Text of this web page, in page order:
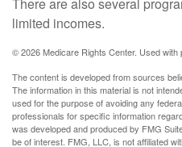
limited incomes.
©2026 Medicare Rights Center. Used with
The content is developed from sources
The information in this material is not
used for the purpose of avoiding any
professionals for specific information
was developed and produced by FMG
be of interest. FMG, LLC, is not affiliated
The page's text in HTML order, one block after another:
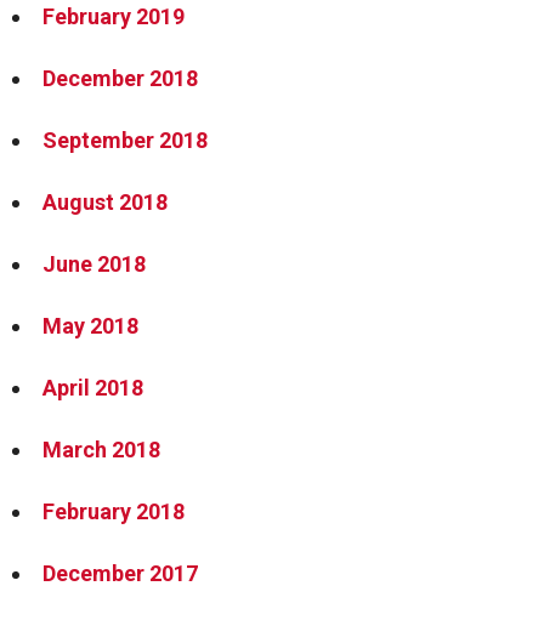
February 2019
December 2018
September 2018
August 2018
June 2018
May 2018
April 2018
March 2018
February 2018
December 2017
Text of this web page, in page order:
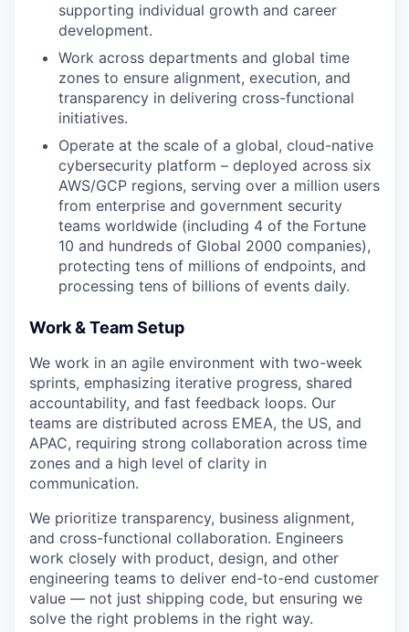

★ ★ ★ ★ ★ ★ ★

Leave out the pictures, and write out all the remaining data above exactly.

Text of this web page, in page order:
limited incomes.
©2026 Medicare Rights Center. Used with
The content is developed from sources
The information in this material is not
used for the purpose of avoiding any
professionals for specific information
was developed and produced by FMG
be of interest. FMG, LLC, is not affiliated
The page's text in HTML order, one block after another:
February 2019
December 2018
September 2018
August 2018
June 2018
May 2018
April 2018
March 2018
February 2018
December 2017
Text of this web page, in page order:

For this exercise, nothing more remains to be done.